##### Given information

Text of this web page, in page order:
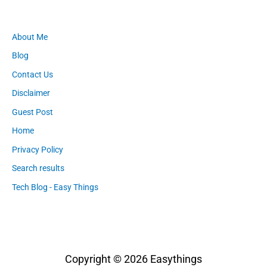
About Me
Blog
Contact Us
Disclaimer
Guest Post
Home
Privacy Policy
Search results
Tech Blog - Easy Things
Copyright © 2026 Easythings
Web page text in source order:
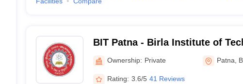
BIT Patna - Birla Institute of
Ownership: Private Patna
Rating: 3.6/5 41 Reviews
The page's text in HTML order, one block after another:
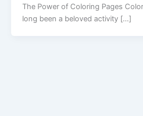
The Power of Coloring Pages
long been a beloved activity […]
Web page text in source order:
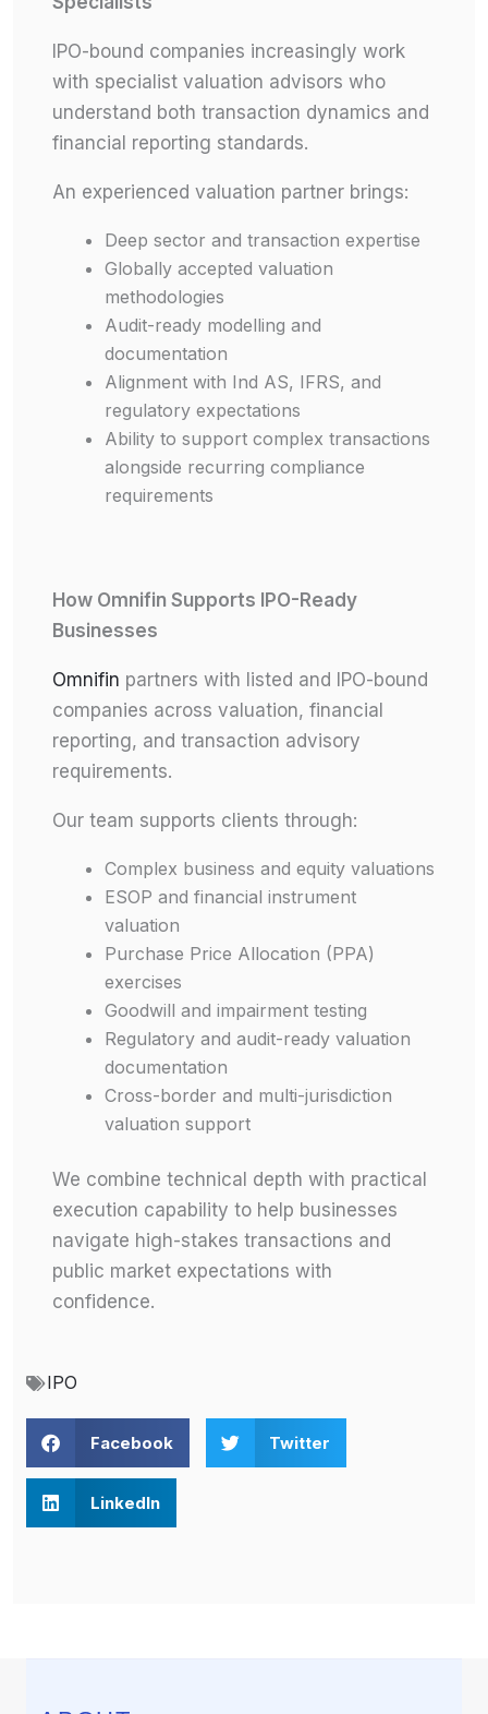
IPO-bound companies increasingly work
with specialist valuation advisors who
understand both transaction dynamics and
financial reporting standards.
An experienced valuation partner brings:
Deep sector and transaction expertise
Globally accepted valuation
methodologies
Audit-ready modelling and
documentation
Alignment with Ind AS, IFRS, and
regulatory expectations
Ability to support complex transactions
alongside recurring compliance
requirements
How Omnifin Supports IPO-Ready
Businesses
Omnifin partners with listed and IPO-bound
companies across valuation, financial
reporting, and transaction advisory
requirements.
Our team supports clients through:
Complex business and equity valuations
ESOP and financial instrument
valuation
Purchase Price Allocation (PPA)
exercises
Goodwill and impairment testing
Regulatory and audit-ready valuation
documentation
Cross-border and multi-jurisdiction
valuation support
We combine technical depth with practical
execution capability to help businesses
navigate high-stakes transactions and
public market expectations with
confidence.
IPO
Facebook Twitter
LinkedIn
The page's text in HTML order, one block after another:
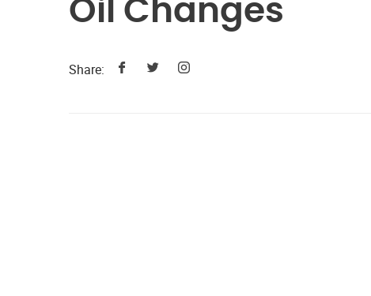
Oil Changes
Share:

##########

Task requirements: Each entry above is to be given again exactly, and any image in it is to be dropped.

Reply to the exercise:
Text of this web page, in page order:
About Me
Blog
Contact Us
Disclaimer
Guest Post
Home
Privacy Policy
Search results
Tech Blog - Easy Things
Copyright © 2026 Easythings
Web page text in source order:
BIT Patna - Birla Institute of
Ownership: Private Patna
Rating: 3.6/5 41 Reviews
The page's text in HTML order, one block after another:
The Power of Coloring Pages
long been a beloved activity […]
Web page text in source order:
IPO-bound companies increasingly work
with specialist valuation advisors who
understand both transaction dynamics and
financial reporting standards.
An experienced valuation partner brings:
Deep sector and transaction expertise
Globally accepted valuation
methodologies
Audit-ready modelling and
documentation
Alignment with Ind AS, IFRS, and
regulatory expectations
Ability to support complex transactions
alongside recurring compliance
requirements
How Omnifin Supports IPO-Ready
Businesses
Omnifin partners with listed and IPO-bound
companies across valuation, financial
reporting, and transaction advisory
requirements.
Our team supports clients through:
Complex business and equity valuations
ESOP and financial instrument
valuation
Purchase Price Allocation (PPA)
exercises
Goodwill and impairment testing
Regulatory and audit-ready valuation
documentation
Cross-border and multi-jurisdiction
valuation support
We combine technical depth with practical
execution capability to help businesses
navigate high-stakes transactions and
public market expectations with
confidence.
IPO
Facebook Twitter
LinkedIn
The page's text in HTML order, one block after another:
Oil Changes
Share:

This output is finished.